Image Quantification (Features)	Measurement capabilities	Full for DICOM-compliant US	Supports 2-D, M-mode, Spectral Doppler, Color Doppler calibration regions, measurements on automatically-magnified images, continuous image overlay of measurements, user-definable measurement parameters/calculations, viewable formulas, automatic image calibration. No specific accuracy metrics (e.g., mean absolute error for measurements) are given.
Reporting (Features)	Clinical Reporting Application (CRA) capabilities	Provides structured reporting	CRA offers pre-built, procedure-specific report templates, customization by engineers, and integration with Synapse's clinical context and measurement capabilities. Report Distribution Service (RDS) distributes reports as HL7 results. Specific performance or accuracy of reporting is not detailed.

---

Based on the provided text, the following information is NOT available:

2. Sample size used for the test set and the data provenance (e.g. country of origin of the data, retrospective or prospective)

• Not mentioned. The document refers to "Verification and Validation testing" but does not detail any specific test sets, sample sizes, or data provenance.

3. Number of experts used to establish the ground truth for the test set and the qualifications of those experts (e.g. radiologist with 10 years of experience)

• Not mentioned. Since specific test sets are not detailed, there is no information about experts establishing ground truth.

4. Adjudication method (e.g. 2+1, 3+1, none) for the test set

• Not mentioned.

5. If a multi reader multi case (MRMC) comparative effectiveness study was done, If so, what was the effect size of how much human readers improve with AI vs without AI assistance

• Not done/Not mentioned. This device is a PACS, not an AI/CADe device designed to assist human readers directly in diagnosis to improve their performance. Therefore, an MRMC study comparing human reader performance with and without AI assistance is not described or relevant for this submission type.

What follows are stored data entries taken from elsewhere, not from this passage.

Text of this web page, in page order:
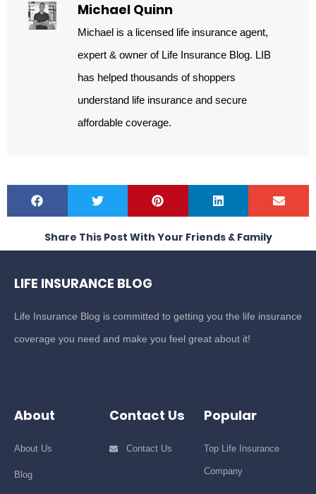
Michael Quinn
Michael is a licensed life insurance agent,
expert & owner of Life Insurance Blog. LIB
has helped thousands of shoppers
understand life insurance and secure
affordable coverage.
Share This Post With Your Friends & Family
LIFE INSURANCE BLOG
Life Insurance Blog is committed to getting you the life insurance
coverage you need and make you feel great about it!
About
About Us
Blog
Contact Us
Contact Us
Popular
Top Life Insurance
Company
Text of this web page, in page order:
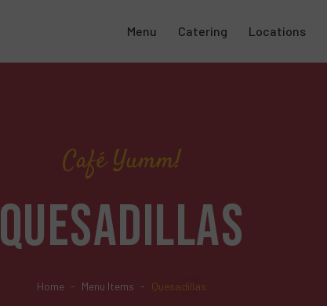
Menu Catering Locations
Café Yumm!
QUESADILLAS
Home Menu Items Quesadillas
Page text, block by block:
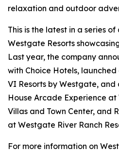
relaxation and outdoor
This is the latest in a series
Westgate Resorts
Last year, the company
with Choice Hotels,
VI Resorts by Westgate, and
House Arcade Experience
Villas and Town Center, and
at Westgate River Ranch
For more information on
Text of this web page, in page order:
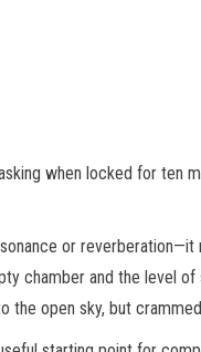
when locked for ten
or
chamber and the level
the open sky, but
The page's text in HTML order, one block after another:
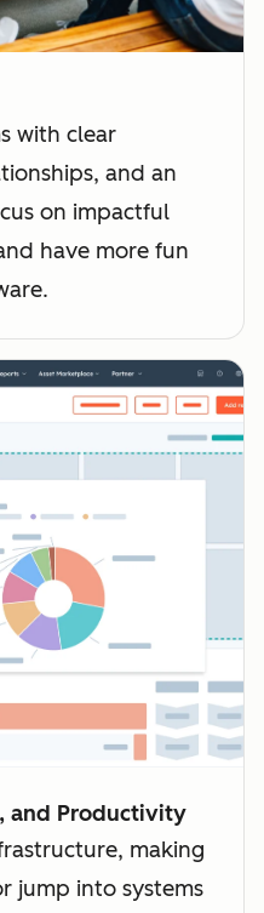
with clear
and an
on impactful
have more fun
and Productivity
making
jump into systems
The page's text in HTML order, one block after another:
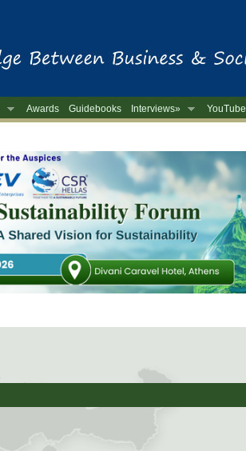
Awards Guidebooks Interviews» YouTube
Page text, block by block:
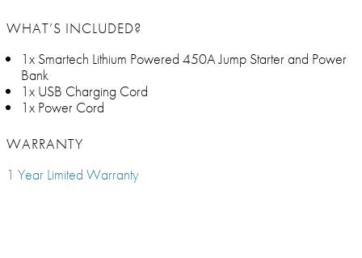
WHAT’S INCLUDED?
1x Smartech Lithium Powered 450A Jump Starter and Power
Bank
1x USB Charging Cord
1x Power Cord
WARRANTY
1 Year Limited Warranty
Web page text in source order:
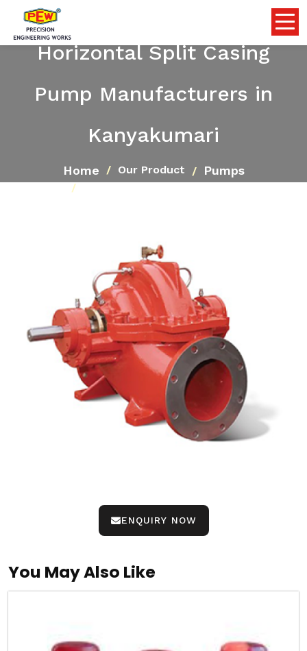
Horizontal Split Casing
Pump Manufacturers in
Kanyakumari
Home Our Product Pumps
ENQUIRY NOW
You May Also Like
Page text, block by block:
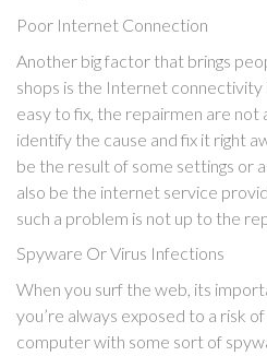
Poor Internet Connection
Another big factor that brings
shops is the Internet connectivity
easy to fix, the repairmen are
identify the cause and fix it right
be the result of some settings or
also be the internet service
such a problem is not up to the
Spyware Or Virus Infections
When you surf the web, its
you’re always exposed to a risk
computer with some sort of

6. If a standalone (i.e. algorithm only without human-in-the-loop performance) was done

• Not applicable/Not mentioned. The Synapse PACS is a system for image management and display, not a standalone diagnostic algorithm.

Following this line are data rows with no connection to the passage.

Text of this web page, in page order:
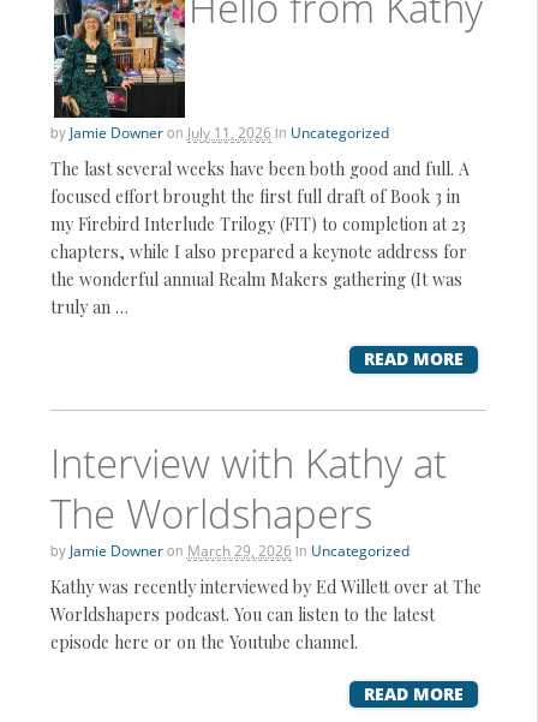
by Jamie Downeron July 11, 2026 in Uncategorized
The last several weeks have been both good and full. A
focused effort brought the first full draft of Book 3 in
my Firebird Interlude Trilogy (FIT) to completion at 23
chapters, while I also prepared a keynote address for
the wonderful annual Realm Makers gathering (It was
truly an …
READ MORE
Interview with Kathy at
The Worldshapers
by Jamie Downeron March 29, 2026 in Uncategorized
Kathy was recently interviewed by Ed Willett over at The
Worldshapers podcast. You can listen to the latest
episode here or on the Youtube channel.
READ MORE
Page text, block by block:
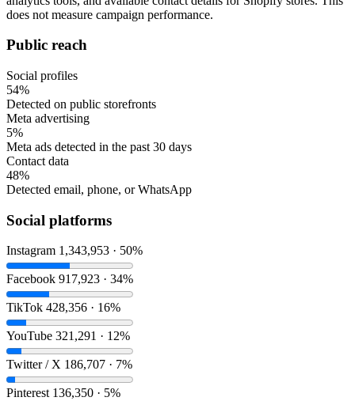
does not measure campaign performance.
Public reach
Social profiles
54%
Detected on public storefronts
Meta advertising
5%
Meta ads detected in the past 30 days
Contact data
48%
Detected email, phone, or WhatsApp
Social platforms
Instagram 1,343,953 · 50%
Facebook 917,923 · 34%
TikTok 428,356 · 16%
YouTube 321,291 · 12%
Twitter / X 186,707 · 7%
Pinterest 136,350 · 5%
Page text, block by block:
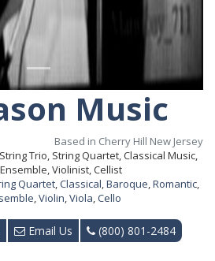
Music
Based in Cherry Hill New Jersey
String Trio, String Quartet, Classical Music,
Violinist, Cellist
Quartet,Classical,Baroque,Romantic,
,Violin,Viola,Cello
Email Us (800) 801-2484
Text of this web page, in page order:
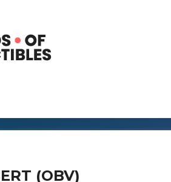
(OBV)
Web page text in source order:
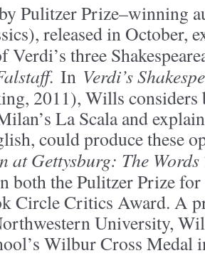
Pulitzer Prize–winning
released in October,
Verdi’s three
In Verdi’s
2011), Wills considers
La Scala and
could produce these
at Gettysburg: The Words
both the Pulitzer Prize
Circle Critics Award. A
University,
Wilbur Cross Medal
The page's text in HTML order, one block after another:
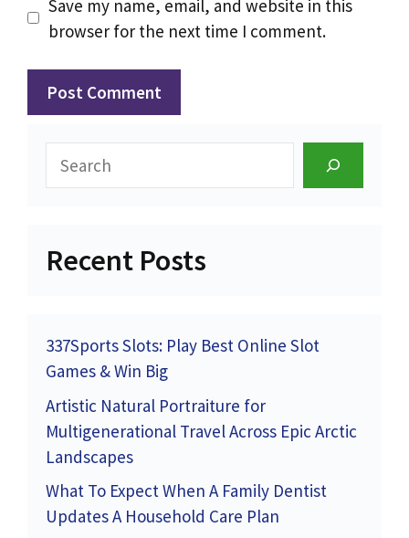
Save my name, email, and website in this
browser for the next time I comment.
Search
Recent Posts
337Sports Slots: Play Best Online Slot
Games & Win Big
Artistic Natural Portraiture for
Multigenerational Travel Across Epic Arctic
Landscapes
What To Expect When A Family Dentist
Updates A Household Care Plan

7. The type of ground truth used (expert consensus, pathology, outcomes data, etc)

• Not mentioned.

8. The sample size for the training set

• Not applicable/Not mentioned. This is a PACS system, not a machine learning algorithm that requires a "training set" in the conventional sense. Its "training" would be its software development and testing, compliant with IEC 62304.

9. How the ground truth for the training set was established

• Not applicable/Not mentioned. See point 8.